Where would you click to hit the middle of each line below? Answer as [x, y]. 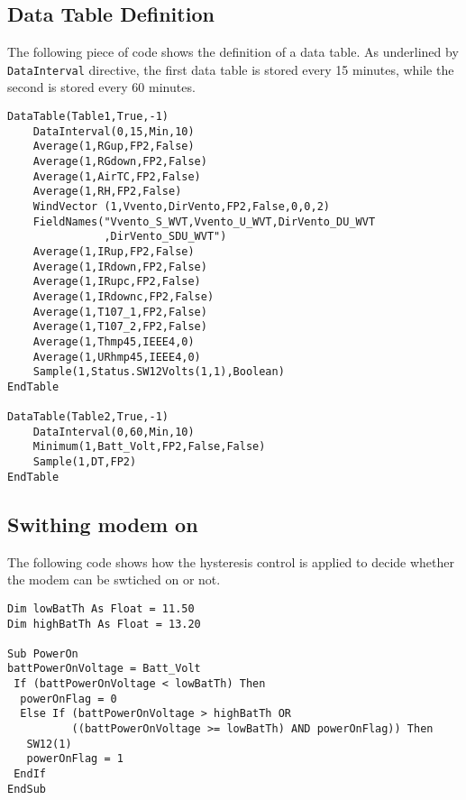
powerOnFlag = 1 [75, 759]
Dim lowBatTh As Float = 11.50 [101, 608]
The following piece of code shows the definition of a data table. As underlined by [233, 52]
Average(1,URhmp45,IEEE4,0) [117, 357]
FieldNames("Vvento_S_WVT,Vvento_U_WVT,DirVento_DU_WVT [204, 221]
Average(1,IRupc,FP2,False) [117, 282]
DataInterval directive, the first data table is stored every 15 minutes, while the [231, 69]
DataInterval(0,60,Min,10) [114, 432]

[What you are asked to do] For each record above, write out every line exactly and skip the pictures.

[Problem solution]
Where would you click to hit the middle of each line below? Answer as [x, y]. 
powerOnFlag = 1 [75, 759]
Dim lowBatTh As Float = 11.50 [101, 608]
The following piece of code shows the definition of a data table. As underlined by [233, 52]
Average(1,URhmp45,IEEE4,0) [117, 357]
FieldNames("Vvento_S_WVT,Vvento_U_WVT,DirVento_DU_WVT [204, 221]
Average(1,IRupc,FP2,False) [117, 282]
DataInterval directive, the first data table is stored every 15 minutes, while the [231, 69]
DataInterval(0,60,Min,10) [114, 432]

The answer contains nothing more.